¿Hasta cuándo voy a seguir sorprendiéndome cuando visito Bonares? ¡Qué distinto el Bonares actual del que yo conocí allá por los años veinte! Entonces era un pueblo tranquilo, silencioso, sobre todo en las largas horas de la siesta. Las puertas entornadas, las calles en el mayor silencio, sólo quebrado por el pregón de alguna vendedora.
Se animaba a la caída de la tarde cuando regresaban del campo los hombres con sus bestias de labor, levantando nubes de polvo que el sol poniente bañaba en oro; cuando pasaban los cabreros vendiendo la leche que ordeñaban en cada puerta; o los porqueros, con sus piaras de cerdos “inteligentes” que conocían sin titubear la casa de sus amos. Todo este movimiento, esta animación, se producía en el gradual cambio de luz, que pasaba de la dorada del atardecer a las primeras sombras que iban cubriendo el pueblo, hasta que en un momento mágico se encendían todas las lámparas eléctricas, las de las calles y las de las casas.

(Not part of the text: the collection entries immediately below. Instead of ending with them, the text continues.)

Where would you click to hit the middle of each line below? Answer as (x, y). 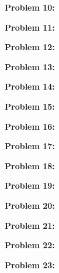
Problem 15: (30, 106)
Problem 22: (30, 245)
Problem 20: (30, 205)
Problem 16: (30, 126)
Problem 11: (30, 27)
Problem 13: (30, 66)
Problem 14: (30, 86)
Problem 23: (30, 264)
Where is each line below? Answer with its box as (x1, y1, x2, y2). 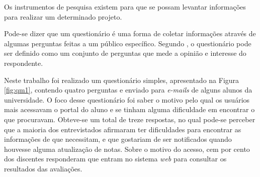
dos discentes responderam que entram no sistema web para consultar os (4, 153, 227, 164)
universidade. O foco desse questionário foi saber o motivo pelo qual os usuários (4, 94, 250, 105)
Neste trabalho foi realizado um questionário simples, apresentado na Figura (4, 74, 239, 85)
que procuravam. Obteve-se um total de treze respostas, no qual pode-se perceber (4, 114, 255, 124)
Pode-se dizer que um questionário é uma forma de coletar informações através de (4, 28, 256, 39)
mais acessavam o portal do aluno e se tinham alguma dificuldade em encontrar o (4, 104, 255, 115)
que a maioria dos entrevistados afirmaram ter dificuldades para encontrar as (4, 124, 241, 134)
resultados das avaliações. (4, 163, 82, 173)
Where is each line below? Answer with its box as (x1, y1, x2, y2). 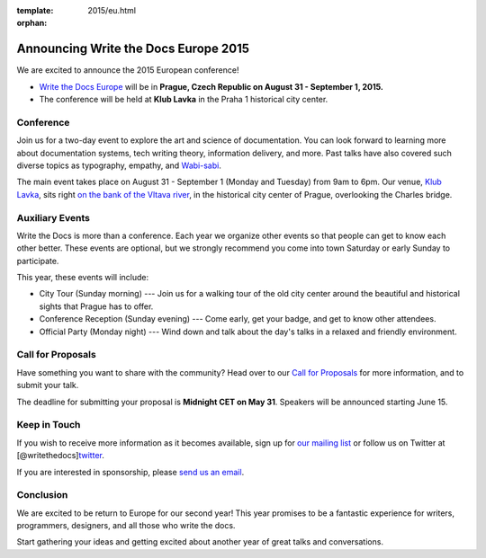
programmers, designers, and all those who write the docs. (16, 520, 236, 531)
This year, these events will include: (16, 272, 149, 283)
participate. (16, 255, 59, 266)
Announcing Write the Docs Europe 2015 (16, 41, 249, 57)
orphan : (16, 18, 48, 29)
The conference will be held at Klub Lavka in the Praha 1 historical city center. (39, 94, 328, 105)
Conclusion (16, 489, 68, 501)
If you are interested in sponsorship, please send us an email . (16, 466, 245, 477)
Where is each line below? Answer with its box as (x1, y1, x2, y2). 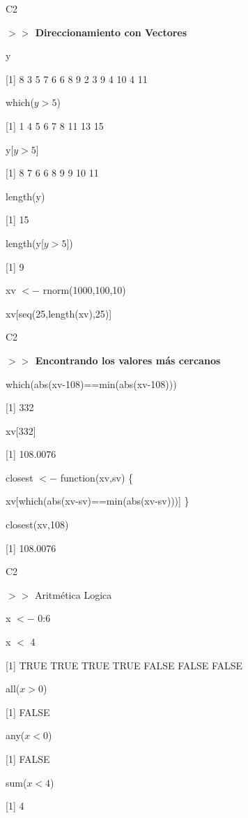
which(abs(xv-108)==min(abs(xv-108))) (6, 376, 177, 391)
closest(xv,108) (6, 517, 69, 532)
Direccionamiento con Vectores (35, 24, 187, 39)
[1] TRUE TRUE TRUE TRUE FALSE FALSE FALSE (6, 657, 243, 672)
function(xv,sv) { (60, 470, 134, 484)
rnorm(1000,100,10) (42, 283, 126, 297)
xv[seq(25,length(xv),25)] (6, 306, 112, 320)
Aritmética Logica (34, 587, 112, 602)
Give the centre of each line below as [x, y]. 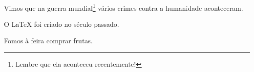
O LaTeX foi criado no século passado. [62, 24]
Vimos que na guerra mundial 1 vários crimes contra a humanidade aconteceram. [124, 7]
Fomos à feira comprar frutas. [48, 40]
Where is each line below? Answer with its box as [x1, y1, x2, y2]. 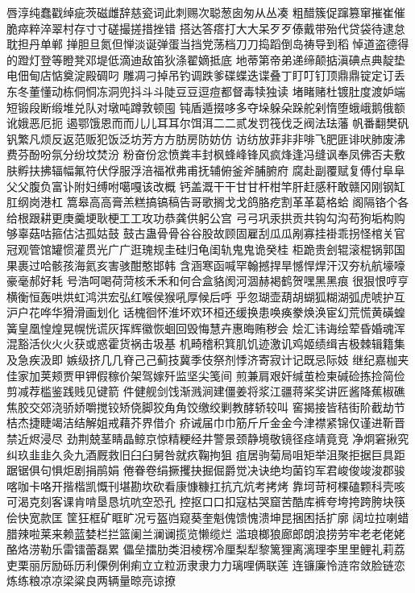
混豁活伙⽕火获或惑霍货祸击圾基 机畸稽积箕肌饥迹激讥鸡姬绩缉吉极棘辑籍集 [6, 335, 405, 352]
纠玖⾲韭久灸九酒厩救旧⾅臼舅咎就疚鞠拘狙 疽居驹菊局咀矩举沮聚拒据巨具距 [6, 446, 405, 462]
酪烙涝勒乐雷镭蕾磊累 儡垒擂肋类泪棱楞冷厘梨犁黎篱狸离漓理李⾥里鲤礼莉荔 [6, 541, 405, 558]
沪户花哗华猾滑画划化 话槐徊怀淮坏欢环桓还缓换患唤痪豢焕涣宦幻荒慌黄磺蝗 [6, 304, 405, 321]
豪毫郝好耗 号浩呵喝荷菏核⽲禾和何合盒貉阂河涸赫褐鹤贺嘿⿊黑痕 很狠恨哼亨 [6, 272, 409, 289]
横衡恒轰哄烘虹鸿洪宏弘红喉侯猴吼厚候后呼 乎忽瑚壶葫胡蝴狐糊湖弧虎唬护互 [6, 288, 405, 305]
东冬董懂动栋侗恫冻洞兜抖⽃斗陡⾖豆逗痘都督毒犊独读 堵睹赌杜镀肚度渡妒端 [6, 82, 405, 99]
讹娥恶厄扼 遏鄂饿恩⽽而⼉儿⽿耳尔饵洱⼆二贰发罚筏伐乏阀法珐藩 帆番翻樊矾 [6, 114, 409, 131]
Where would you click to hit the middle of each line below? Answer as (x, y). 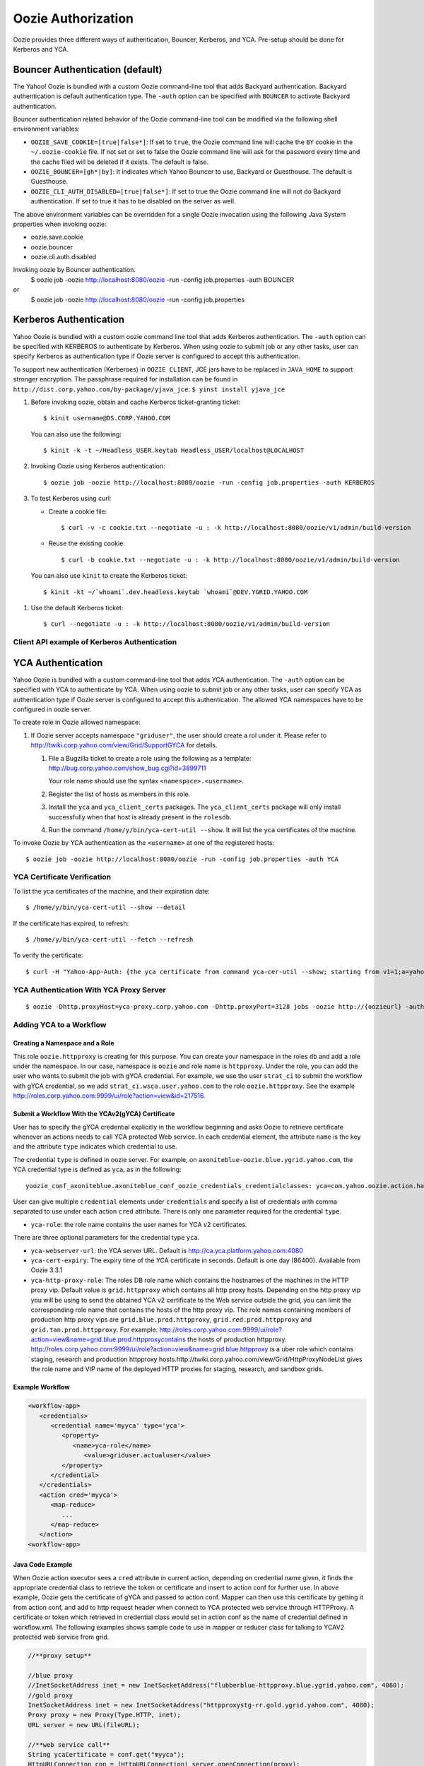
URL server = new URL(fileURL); (84, 1725)
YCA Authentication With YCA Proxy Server (89, 990)
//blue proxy (51, 1675)
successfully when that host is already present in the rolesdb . (140, 817)
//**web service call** (69, 1744)
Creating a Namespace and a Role (64, 1043)
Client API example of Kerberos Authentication (95, 642)
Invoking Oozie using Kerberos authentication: (98, 466)
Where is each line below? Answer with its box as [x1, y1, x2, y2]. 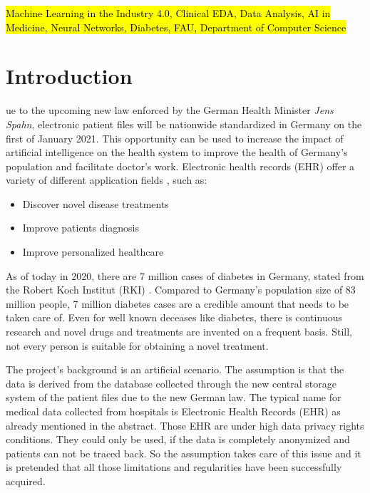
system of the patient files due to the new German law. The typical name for [6, 390, 341, 405]
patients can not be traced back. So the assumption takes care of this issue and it [6, 445, 361, 460]
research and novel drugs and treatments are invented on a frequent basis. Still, [6, 324, 352, 339]
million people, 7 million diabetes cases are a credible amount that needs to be [6, 296, 349, 311]
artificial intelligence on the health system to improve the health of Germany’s [6, 145, 348, 160]
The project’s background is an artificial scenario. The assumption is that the [6, 362, 344, 377]
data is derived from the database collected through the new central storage [6, 375, 336, 390]
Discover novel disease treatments [22, 196, 169, 211]
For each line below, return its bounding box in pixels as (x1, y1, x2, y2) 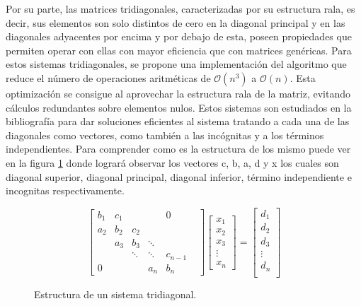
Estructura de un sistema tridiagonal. (34, 286, 197, 301)
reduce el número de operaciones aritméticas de (6, 70, 211, 85)
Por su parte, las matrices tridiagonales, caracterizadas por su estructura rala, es (6, 1, 355, 16)
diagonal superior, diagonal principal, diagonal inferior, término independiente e (6, 169, 352, 184)
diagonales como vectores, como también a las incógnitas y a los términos (6, 127, 324, 142)
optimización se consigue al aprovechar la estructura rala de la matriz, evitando (6, 86, 350, 100)
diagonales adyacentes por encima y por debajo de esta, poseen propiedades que (6, 29, 352, 44)
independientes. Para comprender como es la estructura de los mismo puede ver (6, 141, 351, 156)
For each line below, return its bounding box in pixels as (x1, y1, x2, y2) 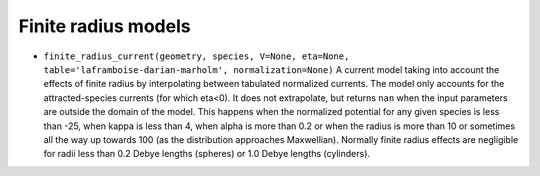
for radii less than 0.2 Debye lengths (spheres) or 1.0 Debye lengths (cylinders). (43, 148, 370, 160)
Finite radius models (18, 15, 191, 37)
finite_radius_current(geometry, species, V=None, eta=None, (43, 50, 350, 62)
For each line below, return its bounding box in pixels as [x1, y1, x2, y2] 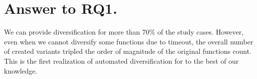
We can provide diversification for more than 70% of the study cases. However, [4, 27, 244, 37]
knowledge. [4, 65, 37, 76]
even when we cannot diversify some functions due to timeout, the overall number [4, 36, 254, 46]
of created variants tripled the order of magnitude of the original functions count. [4, 46, 252, 56]
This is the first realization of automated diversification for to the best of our [4, 55, 239, 66]
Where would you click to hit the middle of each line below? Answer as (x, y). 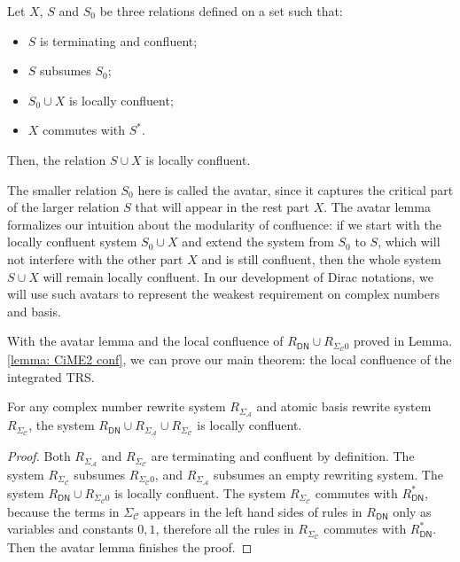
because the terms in (63, 511)
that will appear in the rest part (222, 207)
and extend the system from (258, 242)
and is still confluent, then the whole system (321, 258)
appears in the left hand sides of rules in (253, 511)
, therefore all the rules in (225, 529)
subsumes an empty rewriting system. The (328, 474)
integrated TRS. (51, 376)
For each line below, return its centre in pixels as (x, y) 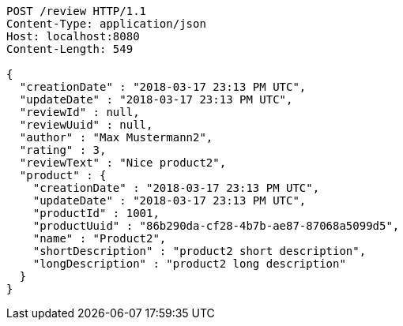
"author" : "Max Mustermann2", (116, 137)
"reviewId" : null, (79, 112)
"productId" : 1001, (96, 213)
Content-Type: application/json (106, 24)
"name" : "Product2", (100, 238)
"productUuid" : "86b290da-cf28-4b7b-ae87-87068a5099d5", (216, 226)
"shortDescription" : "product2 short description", (200, 251)
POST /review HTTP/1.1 (77, 11)
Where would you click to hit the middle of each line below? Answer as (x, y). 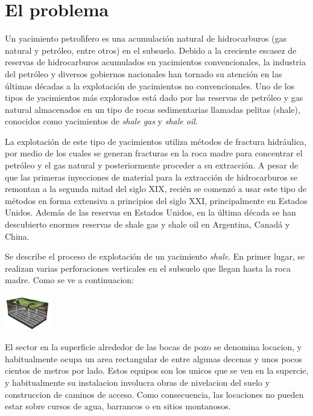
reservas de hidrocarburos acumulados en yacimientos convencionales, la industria (155, 62)
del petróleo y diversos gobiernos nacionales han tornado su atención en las (144, 73)
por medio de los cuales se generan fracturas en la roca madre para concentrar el (154, 153)
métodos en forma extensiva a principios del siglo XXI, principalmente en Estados (156, 200)
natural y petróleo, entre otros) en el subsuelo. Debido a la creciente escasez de (151, 50)
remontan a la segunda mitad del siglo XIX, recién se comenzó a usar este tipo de (156, 189)
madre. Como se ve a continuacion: (69, 280)
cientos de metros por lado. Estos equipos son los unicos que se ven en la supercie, (157, 370)
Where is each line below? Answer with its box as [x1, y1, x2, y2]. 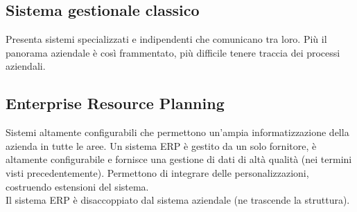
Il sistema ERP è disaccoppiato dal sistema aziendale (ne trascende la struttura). [6, 193, 350, 207]
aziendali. [6, 59, 46, 73]
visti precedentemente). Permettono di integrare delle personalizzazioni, [6, 165, 309, 180]
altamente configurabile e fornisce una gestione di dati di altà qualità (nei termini [6, 152, 352, 166]
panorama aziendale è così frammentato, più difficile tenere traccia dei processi [6, 45, 340, 59]
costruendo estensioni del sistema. [6, 179, 149, 193]
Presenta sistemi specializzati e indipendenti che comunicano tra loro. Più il [6, 32, 327, 46]
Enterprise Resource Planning [6, 93, 225, 114]
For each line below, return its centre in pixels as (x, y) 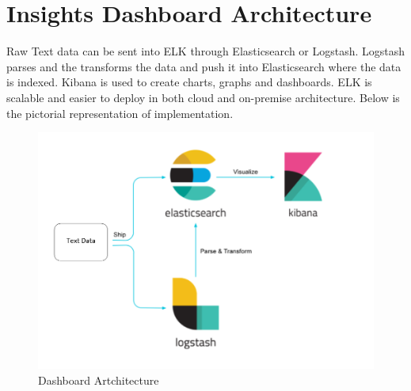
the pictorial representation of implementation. (120, 113)
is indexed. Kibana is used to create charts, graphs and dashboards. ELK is (189, 82)
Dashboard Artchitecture (99, 380)
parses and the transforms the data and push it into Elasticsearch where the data (204, 66)
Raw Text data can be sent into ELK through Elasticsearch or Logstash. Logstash (206, 51)
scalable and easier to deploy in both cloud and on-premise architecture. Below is (203, 97)
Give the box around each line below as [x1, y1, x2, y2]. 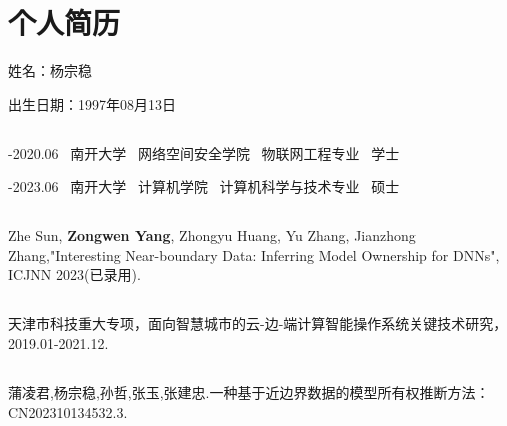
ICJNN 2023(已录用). [8, 264, 141, 285]
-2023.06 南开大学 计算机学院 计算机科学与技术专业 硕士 [8, 176, 400, 197]
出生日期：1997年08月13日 [8, 93, 176, 114]
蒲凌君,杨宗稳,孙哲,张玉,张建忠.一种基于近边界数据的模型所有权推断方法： [8, 382, 490, 403]
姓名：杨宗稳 [8, 60, 92, 81]
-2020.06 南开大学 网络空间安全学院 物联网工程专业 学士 [8, 142, 400, 163]
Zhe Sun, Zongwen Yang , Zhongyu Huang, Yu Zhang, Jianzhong [8, 225, 416, 246]
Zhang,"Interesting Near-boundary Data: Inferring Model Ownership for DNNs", [8, 244, 500, 265]
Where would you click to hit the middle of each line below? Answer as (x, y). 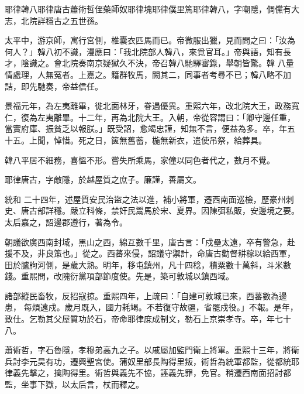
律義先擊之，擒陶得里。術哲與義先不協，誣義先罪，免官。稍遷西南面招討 (144, 373)
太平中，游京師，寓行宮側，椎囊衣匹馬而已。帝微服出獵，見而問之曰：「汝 (146, 40)
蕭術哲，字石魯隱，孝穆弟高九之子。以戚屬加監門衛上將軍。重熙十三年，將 (148, 350)
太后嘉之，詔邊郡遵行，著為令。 (66, 222)
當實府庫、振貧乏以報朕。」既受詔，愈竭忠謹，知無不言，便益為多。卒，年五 (150, 129)
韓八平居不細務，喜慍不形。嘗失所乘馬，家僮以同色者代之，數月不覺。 (140, 160)
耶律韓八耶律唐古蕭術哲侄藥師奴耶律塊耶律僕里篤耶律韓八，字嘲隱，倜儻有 (148, 9)
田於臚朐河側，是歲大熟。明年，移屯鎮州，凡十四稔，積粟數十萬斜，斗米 (144, 264)
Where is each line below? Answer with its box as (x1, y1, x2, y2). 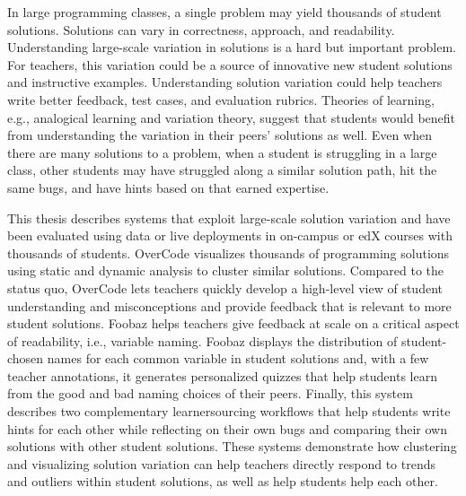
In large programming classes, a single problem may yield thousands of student (7, 3, 442, 21)
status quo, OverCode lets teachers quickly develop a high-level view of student (7, 278, 443, 297)
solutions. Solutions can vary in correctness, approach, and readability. (7, 20, 395, 39)
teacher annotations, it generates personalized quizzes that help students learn (7, 366, 437, 385)
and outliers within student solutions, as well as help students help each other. (7, 472, 438, 491)
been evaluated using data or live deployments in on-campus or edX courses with (7, 226, 453, 245)
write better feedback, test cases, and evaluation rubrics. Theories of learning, (7, 90, 435, 109)
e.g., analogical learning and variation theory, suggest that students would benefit (7, 108, 456, 126)
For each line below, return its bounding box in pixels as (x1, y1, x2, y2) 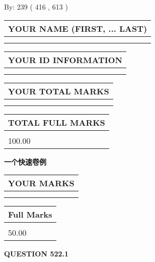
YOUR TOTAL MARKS (8, 85, 109, 97)
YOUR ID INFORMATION (8, 54, 122, 66)
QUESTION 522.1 (4, 248, 69, 259)
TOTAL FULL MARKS (8, 116, 105, 128)
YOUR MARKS (8, 177, 74, 189)
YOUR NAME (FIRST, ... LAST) (8, 22, 147, 34)
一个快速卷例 (4, 156, 46, 167)
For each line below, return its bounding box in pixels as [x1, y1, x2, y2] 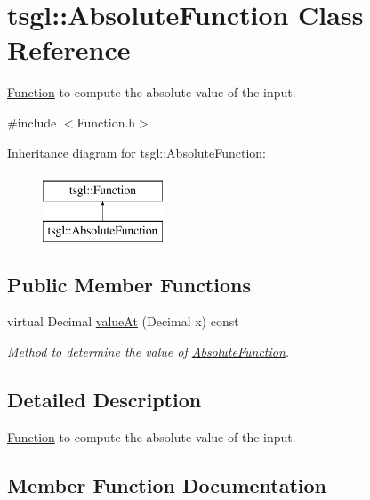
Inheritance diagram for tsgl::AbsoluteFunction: [7, 143, 267, 161]
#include [7, 112, 57, 131]
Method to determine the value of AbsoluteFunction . [7, 342, 290, 361]
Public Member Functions [7, 270, 251, 298]
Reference [7, 31, 131, 68]
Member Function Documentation [7, 471, 327, 498]
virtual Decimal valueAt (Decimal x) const [7, 312, 239, 331]
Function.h [76, 112, 136, 131]
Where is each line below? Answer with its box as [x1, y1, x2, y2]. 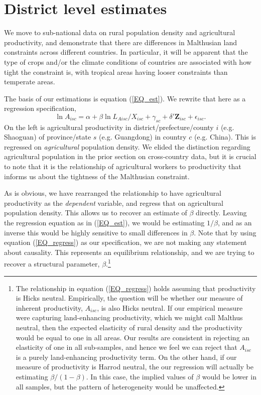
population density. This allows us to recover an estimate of [4, 207, 187, 218]
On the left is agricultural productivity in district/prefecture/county [4, 121, 214, 132]
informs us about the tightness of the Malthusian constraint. [4, 171, 190, 181]
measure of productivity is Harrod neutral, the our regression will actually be [16, 361, 253, 372]
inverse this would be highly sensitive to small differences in [4, 227, 188, 237]
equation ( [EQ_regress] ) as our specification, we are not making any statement [4, 237, 247, 247]
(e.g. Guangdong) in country [99, 131, 187, 142]
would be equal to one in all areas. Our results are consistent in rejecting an [16, 332, 250, 342]
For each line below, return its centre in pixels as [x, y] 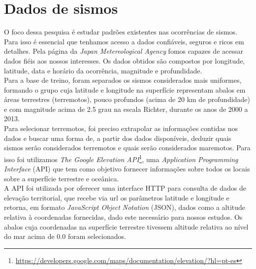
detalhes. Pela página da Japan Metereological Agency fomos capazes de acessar [124, 51]
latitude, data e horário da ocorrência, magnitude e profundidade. [103, 70]
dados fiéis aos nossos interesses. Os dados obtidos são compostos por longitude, [125, 60]
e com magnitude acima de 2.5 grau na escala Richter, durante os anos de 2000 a [126, 109]
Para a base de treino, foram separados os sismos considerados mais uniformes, [123, 80]
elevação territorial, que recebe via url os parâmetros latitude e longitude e [117, 197]
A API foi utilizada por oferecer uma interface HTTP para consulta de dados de [125, 188]
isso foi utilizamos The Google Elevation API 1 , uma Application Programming [121, 158]
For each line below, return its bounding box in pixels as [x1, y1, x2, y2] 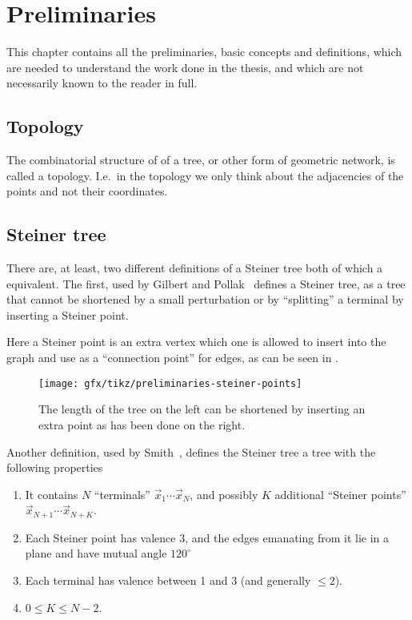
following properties [6, 459, 103, 476]
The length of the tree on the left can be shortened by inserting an [38, 401, 366, 417]
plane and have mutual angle [25, 545, 167, 562]
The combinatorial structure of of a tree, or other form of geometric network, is [6, 151, 395, 168]
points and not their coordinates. [6, 183, 168, 199]
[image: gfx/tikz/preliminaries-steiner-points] [38, 377, 302, 389]
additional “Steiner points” [274, 485, 406, 502]
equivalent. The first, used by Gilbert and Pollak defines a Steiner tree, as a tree [6, 275, 406, 292]
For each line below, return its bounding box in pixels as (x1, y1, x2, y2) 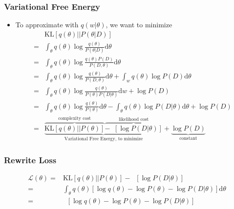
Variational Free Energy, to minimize (64, 136, 143, 142)
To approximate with (15, 19, 79, 30)
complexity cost (58, 115, 91, 121)
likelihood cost (119, 116, 149, 122)
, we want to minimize (106, 19, 172, 30)
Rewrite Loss (4, 153, 57, 166)
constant (179, 136, 197, 141)
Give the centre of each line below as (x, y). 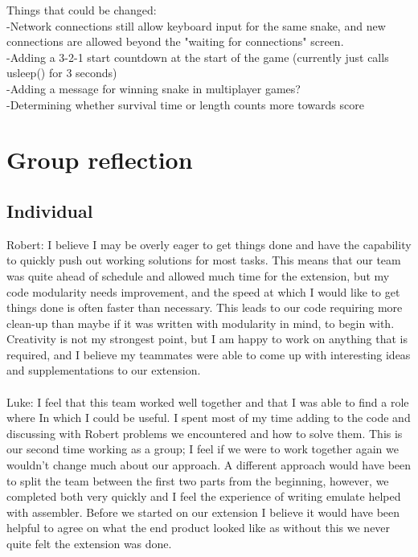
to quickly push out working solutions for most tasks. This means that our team (204, 260)
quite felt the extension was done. (89, 544)
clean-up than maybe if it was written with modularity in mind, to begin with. (201, 323)
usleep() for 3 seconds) (62, 73)
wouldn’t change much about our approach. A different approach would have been (209, 465)
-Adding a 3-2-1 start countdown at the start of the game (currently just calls (198, 57)
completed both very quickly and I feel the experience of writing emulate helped (204, 496)
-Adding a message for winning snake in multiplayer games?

Este era el Bonares de mi infancia en los dulces meses del verano, cuando me llevaban mis padres a la casa de los abuelos a pasar las vacaciones y, de paso, fortalecerme. Allí encontraba esos amigos de la infancia que nunca olvidamos. Y también, ocasionalmente, tenía encuentros con desconocidos que al cruzarse con el forastero solían saludarle con un desafiante: “¡Chico! ¿Tú me pegas a mí?
El Bonares actual, pletórico de energía, de cultura, de iniciativas, de buen gusto, de rumbo y de esplendidez, sorprende a cuantos le visitan. No me extraña que a mí, que guardo tan buenos recuerdos y tengo tantos afectos en ese rincón querido, me siga sorprendiendo continuamente. En la última ocasión, al asistir al entierro de un familiar querido que simbolizaba todo aquel Bonares de mi niñez, encontré también la consiguiente sorpresa: La Iglesia estaba llena, a rebosar, pero de hombres en su inmensa mayoría.
Yo recuerdo que antes, en Bonares o en cualquiera de nuestros pueblos en ocasión semejante, los hombres acudían a cumplir y solían quedarse rezagados o esperando en la puerta. En esta ocasión, el templo atestado de hombres curtidos, de rostros como los que pintara Vázquez Díaz en La Rábida, de hombres que sólo fueron a la escuela elemental, como el que esto escribe, pero que trabajaron duro, de firme, y regaron con sudor todas las tierras que rodean el pueblo, me impresionó profundamente.
El difunto era tío mío. Mi tío Antonio Borrero, un hombre integralmente bueno, un campesino modelo. Sus manos, fuertes como herramientas; su espalda, derecha y elástica como muelle de acero, trabajaron intensamente sus tierras. La tierra, la buena tierra de Bonares, cumpliendo el mandamiento divino: ganarás el pan con el sudor de tu frente. Y confío en que ya habrá ganado el Pan eterno, porque la presencia de tantos hombres en la Iglesia, rezaran los que supieran o no lo hicieran los que hubieran olvidado las oraciones que aprendieron de niño, era un plebiscito unánime: el pueblo de Dios despedía a un hermano ejemplar rogando al Padre lo recibiera en sus brazos. Que así haya sido.